Schnell und billig ist hier überhaupt keine interessante Kategorie.
Langwierige Handarbeit ist nicht notwendig von höherer Qualität.
Wichtig ist der Zweck der Produktion und im Kapitalismus eben die
Entfremdung von den Produkten.

Quintessenz ist, dass es den ProduzentInnen nur um eine relative
Qualität geht - nämlich relativ zur Konkurrenz. Ist der Grund für die
Produktion aber das Produkt selbst - weil jemensch gerne Software
schreibt und sein Leben (u.a.) eben darin besteht seine Fähigkeiten zu
erweitern und anzuwenden -, dann würde ich von absoluter Qualität
sprechen. Diese absolute Qualität, die aus einer nicht-entfremdeten
Produktionsweise kommt, kann aber (tendenziell!) nicht unter
entfremdeten, sondern nur unter selbstentfaltete geschehen.

Es gibt auch solide und Luxusproduktion. "Luxus" ist dann zum Beispiel
auch daß Du Teile nach 5 Jahren noch nachkaufen kannst!

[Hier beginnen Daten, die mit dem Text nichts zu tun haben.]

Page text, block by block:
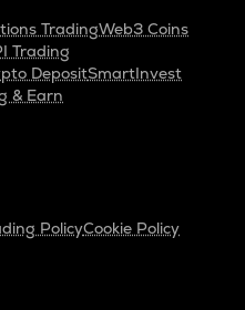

Auch wenn hier für den Markt produziert wird, wird hier auf jeden Fall
mehr Sorgfalt auf die Produktqualität verwandt. Das ist grundsätzlich
natürlich auch unter entfremdeten Bedingungen möglich. Aber es ist
nicht die Tendenz.

2.
Mir ist es ein Anliegen, den Kurzschluß abzuwehren, daß die freie
Produktion recht eigentlich nur außerhalb der monetären Sphäre stattfinden
kann. Eher geht es mir um das Wechselverhältnis, das nichtmonetäre freie
Produktion und mit ihr korrespondierende - formell noch warenförmige -
Produktion hervorbringen kann. Also z.B. Freie Software und dafür
optimierte Hardware. etc pp.

Also grundsätzlich spreche ich hier immer von Tendenzen - oben mit
Ausrufungszeichen markiert. Diese Tendenzen können aber dennoch
geschichtsmächtig werden. In diesem Fall markieren sie einen
qualitativen Schritt in der Produktivkraftentwicklung - ein
wesentlicher Aspekt der Keimformeigenschaft.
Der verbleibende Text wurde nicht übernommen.